Люди возмущаются, какой-то мужчина – как потом оказалось, доверенное лицо Тарасова – вскакивает на сцену и надрывно кричит:
– Местные органы игнорируют народного кандидата Артема Тарасова! Ему ни отвели не только зала для выступления, но даже микрофона не дают!
И предлагает всем пойти к Обкому партии, чтобы заявить протест. И люди поднимаются с лавок!.. но тут радио вдруг замолкает, – выключили всё же! А на сцену уже выходит предприниматель Тарасов, тот самый, плакат которого висел на нашей бане:
– Ничего, что нет микрофона. Я не боюсь оставить здесь голос… в прямом смысле.
И начинает говорить: да, экономика страны на грани катастрофы; да, народ замордован и заморен; да, медицина удручающая, экология – тоже:
– Так что не законы надо писать новые… их у нас аж семнадцать томов!.. а издать один единственный, перед которым все будут равны, в том числе и те, кто руководит страной. – На Тарасове серая курточка, помятые темные брюки, голубая рубашка. Говорит он громко, словно и впрямь не боясь сорвать голос: – У нас три слоя в обществе: верхушка – самый тонкий, уже живущий при коммунизме и которому на всех плевать; средний – бюрократия; и нижний – это все мы. Так вот раньше средний слой чувствовал себя уверенно и спокойно, а сейчас его стали беспокоить прострелы из нижнего, вплоть до верхнего, поэтому бюрократия консолидируется и переходит в наступление. – Лет тридцать пять ему, уже лысоват, черная прядь волос все вздувается ветром и смотрится как восклицательный знак. – Если не победит демократия во всех сферах, – кричит надрывно, – то от нас все дальше начнут отходить другие страны. – Слушают его, затаив дыхание! – Поэтому необходимо нам всем объединяться и бороться.
Аплодируют… А он уже говорит о том, что в Москве депутаты, избранные неформально, собираются по субботам, чтобы вырабатывать свои позиции; о том, что после его выступления во «Взгляде», передаче было запрещено выходить в прямом эфире.
После Тарасова местный юрист Малашенко зачитывает письмо в центральные газеты: собрание, количеством в триста семьдесят человек, поддержало кандидатуру Тарасова в народные депутаты Союза.
– Может, кто против? – спрашивает.
Никого… И в заключении читает письмо к местным властям, чтобы те разрешили собираться СОИвцам в парке два раза в неделю.
Но разрешат ли?
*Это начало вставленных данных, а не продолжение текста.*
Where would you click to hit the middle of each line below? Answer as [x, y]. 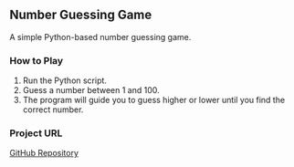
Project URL [36, 133]
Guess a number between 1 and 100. [91, 90]
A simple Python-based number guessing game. [100, 37]
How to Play [37, 60]
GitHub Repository [44, 153]
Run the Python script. [65, 80]
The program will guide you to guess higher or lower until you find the [154, 100]
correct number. [53, 110]
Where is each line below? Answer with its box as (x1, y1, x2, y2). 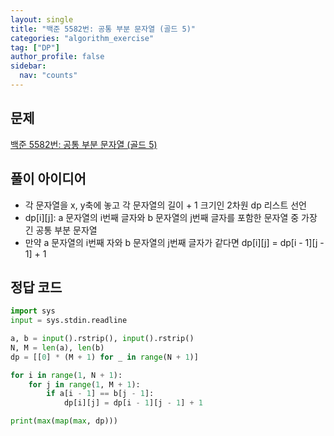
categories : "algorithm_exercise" (10, 33, 155, 43)
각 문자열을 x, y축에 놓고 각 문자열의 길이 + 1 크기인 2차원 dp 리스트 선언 (24, 199, 307, 211)
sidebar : (10, 61, 47, 71)
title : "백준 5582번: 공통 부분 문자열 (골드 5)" (10, 24, 196, 34)
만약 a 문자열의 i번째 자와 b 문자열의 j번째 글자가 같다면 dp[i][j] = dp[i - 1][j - (24, 236, 325, 248)
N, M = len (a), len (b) (10, 342, 105, 353)
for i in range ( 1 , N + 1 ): (10, 370, 123, 380)
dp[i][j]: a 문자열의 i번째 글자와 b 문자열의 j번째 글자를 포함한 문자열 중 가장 (24, 211, 318, 223)
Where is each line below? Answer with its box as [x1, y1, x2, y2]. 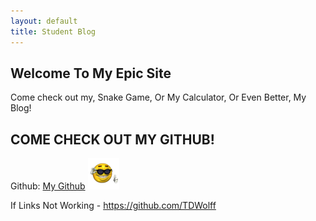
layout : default [10, 16, 78, 26]
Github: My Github [10, 180, 86, 192]
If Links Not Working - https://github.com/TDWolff [10, 200, 217, 212]
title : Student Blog [10, 26, 97, 37]
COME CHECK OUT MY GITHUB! [10, 131, 215, 148]
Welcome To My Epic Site [10, 65, 172, 82]
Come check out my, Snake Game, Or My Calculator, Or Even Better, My [10, 91, 307, 104]
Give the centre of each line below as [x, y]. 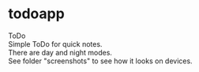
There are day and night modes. [60, 52]
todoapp [36, 14]
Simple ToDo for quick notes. [55, 44]
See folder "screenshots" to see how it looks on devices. [100, 61]
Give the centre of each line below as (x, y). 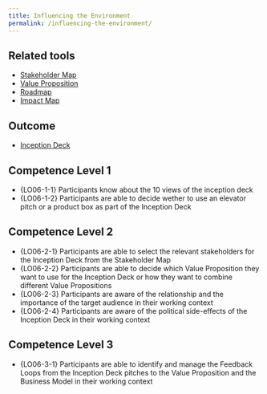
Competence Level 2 (61, 232)
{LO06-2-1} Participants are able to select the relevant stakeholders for (137, 251)
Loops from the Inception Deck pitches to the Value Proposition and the (138, 372)
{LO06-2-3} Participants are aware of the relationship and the (122, 294)
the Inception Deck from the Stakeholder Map (95, 260)
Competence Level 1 (60, 171)
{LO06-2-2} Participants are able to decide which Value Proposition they (140, 268)
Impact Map (40, 100)

Сомневаюсь.
Завтра в театре – собрание общественности по выдвижению местного журналиста Пырхова кандидатом в депутаты от СОИ. Отпечатала на пишущей машинке аж пятьдесят объявлений, и вечером с сыном разносили по подъездам, опуская в почтовые ящики.
А сегодня я, Платон, жена брата Натали подходим к театру, – в шесть здесь будет собрание, а возле него уже – «моя милиция меня бережет», как писал когда-то поэт Маяковский. А у Центрального универмага – СОИвцы с плакатами, приглашающими участвовать в выдвижении местного журналиста Пырхова кандидатом в Верховный Совет.
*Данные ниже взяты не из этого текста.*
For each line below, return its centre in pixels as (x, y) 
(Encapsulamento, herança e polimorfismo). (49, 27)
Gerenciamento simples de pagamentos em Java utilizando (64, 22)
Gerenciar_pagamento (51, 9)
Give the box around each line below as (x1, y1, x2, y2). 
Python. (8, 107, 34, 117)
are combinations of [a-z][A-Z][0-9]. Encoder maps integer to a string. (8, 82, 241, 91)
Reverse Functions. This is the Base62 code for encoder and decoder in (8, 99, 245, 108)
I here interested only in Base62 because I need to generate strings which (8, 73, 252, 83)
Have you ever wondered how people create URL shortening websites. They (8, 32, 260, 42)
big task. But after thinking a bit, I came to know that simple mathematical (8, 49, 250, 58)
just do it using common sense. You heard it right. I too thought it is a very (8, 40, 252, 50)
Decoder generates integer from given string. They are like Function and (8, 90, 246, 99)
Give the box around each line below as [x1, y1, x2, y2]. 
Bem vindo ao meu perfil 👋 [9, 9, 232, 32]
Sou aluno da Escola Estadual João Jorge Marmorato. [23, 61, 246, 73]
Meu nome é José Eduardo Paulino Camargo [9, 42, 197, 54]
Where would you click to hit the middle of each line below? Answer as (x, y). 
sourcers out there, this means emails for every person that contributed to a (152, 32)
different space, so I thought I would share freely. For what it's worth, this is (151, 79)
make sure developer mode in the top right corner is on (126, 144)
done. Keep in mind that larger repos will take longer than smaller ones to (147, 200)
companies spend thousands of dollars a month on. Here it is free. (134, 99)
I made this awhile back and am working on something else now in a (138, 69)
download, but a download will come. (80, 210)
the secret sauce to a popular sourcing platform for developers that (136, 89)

– Почему меняют место собрания? – идет навстречу нам женщина, обращаясь к Наташе.
Она-то утром объявила по заводскому радио, что собрание будет в Бежичах (как начальство разрешило), но после обеда из Райисполкома ей позвонил Петринов, и сказал, что собрание, мол, перенесли в драмтеатр… А вот и он идёт в рыжем расстегнутом пальто, глаза бегают и всё пытается выхватить что-то из своей папки, показать тем, стоящим начальственной группой. Подходит и к Наташе, сует ей какой-то листок, а та, не глядя в него, возмущается:
– Чего ж это вы? Утром – одно говорите, после обеда – другое?
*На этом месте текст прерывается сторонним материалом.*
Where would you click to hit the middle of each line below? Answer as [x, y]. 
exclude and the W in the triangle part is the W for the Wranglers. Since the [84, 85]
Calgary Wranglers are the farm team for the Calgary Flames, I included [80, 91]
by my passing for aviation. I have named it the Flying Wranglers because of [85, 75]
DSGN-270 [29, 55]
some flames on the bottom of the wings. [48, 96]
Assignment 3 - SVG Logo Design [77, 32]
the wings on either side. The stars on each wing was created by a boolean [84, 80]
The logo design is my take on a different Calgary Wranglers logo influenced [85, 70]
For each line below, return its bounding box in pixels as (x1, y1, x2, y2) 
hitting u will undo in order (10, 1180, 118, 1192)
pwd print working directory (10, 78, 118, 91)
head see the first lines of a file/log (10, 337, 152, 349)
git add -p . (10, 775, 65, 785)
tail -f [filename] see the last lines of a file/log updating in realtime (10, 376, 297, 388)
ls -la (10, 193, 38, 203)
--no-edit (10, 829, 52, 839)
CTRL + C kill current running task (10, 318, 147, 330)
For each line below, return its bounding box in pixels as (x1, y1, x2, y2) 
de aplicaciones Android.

А он, подсовывая листки и нам, тоже возмущается:
– Ведь не разрешали мы собрания здесь, не разрешали! – и, не дожидаясь ответа, снова убегает к группе начальников.
А уже без десяти шесть, надо заходить.
Зал еще полупустой, но ровно в шесть… удивительная точность!.. на сцену поднимается поджарый старичок, начинает что-то говорить.
– Подождем еще! – выкрикивают из зала.